*Assigned task:*
What you produce should match the records below precisely, except that images are removed.

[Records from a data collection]
####################

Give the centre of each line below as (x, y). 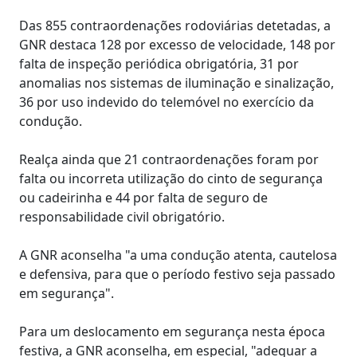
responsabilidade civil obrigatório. (122, 216)
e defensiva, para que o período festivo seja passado (177, 274)
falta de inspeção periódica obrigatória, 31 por (159, 63)
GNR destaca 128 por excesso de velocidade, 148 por (177, 44)
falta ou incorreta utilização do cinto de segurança (171, 178)
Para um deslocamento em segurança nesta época (172, 331)
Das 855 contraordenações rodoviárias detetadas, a (175, 25)
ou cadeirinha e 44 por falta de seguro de (143, 197)
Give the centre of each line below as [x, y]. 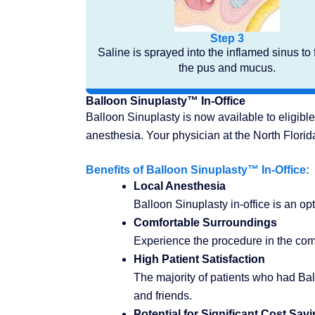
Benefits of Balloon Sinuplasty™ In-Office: [198, 169]
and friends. [163, 295]
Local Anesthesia [180, 186]
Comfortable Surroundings [205, 222]
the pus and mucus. [227, 68]
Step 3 [227, 39]
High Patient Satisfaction [199, 259]
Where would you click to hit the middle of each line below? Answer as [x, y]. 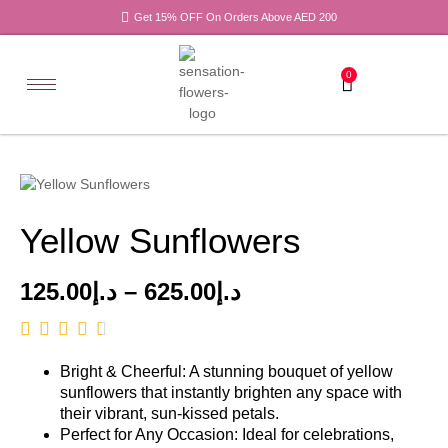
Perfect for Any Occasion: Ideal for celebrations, [227, 435]
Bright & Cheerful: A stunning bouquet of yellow [226, 372]
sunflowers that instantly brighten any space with [231, 393]
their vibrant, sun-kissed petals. [169, 414]
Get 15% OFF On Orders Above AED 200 [235, 17]

####################

*Reply to the task:*
Give the centre of each line below as (x, y). 
responsabilidade civil obrigatório. (122, 216)
e defensiva, para que o período festivo seja passado (177, 274)
falta de inspeção periódica obrigatória, 31 por (159, 63)
GNR destaca 128 por excesso de velocidade, 148 por (177, 44)
falta ou incorreta utilização do cinto de segurança (171, 178)
Para um deslocamento em segurança nesta época (172, 331)
Das 855 contraordenações rodoviárias detetadas, a (175, 25)
ou cadeirinha e 44 por falta de seguro de (143, 197)
Give the centre of each line below as [x, y]. 
Benefits of Balloon Sinuplasty™ In-Office: [198, 169]
and friends. [163, 295]
Local Anesthesia [180, 186]
Comfortable Surroundings [205, 222]
the pus and mucus. [227, 68]
Step 3 [227, 39]
High Patient Satisfaction [199, 259]
Where would you click to hit the middle of each line below? Answer as [x, y]. 
Perfect for Any Occasion: Ideal for celebrations, [227, 435]
Bright & Cheerful: A stunning bouquet of yellow [226, 372]
sunflowers that instantly brighten any space with [231, 393]
their vibrant, sun-kissed petals. [169, 414]
Get 15% OFF On Orders Above AED 200 [235, 17]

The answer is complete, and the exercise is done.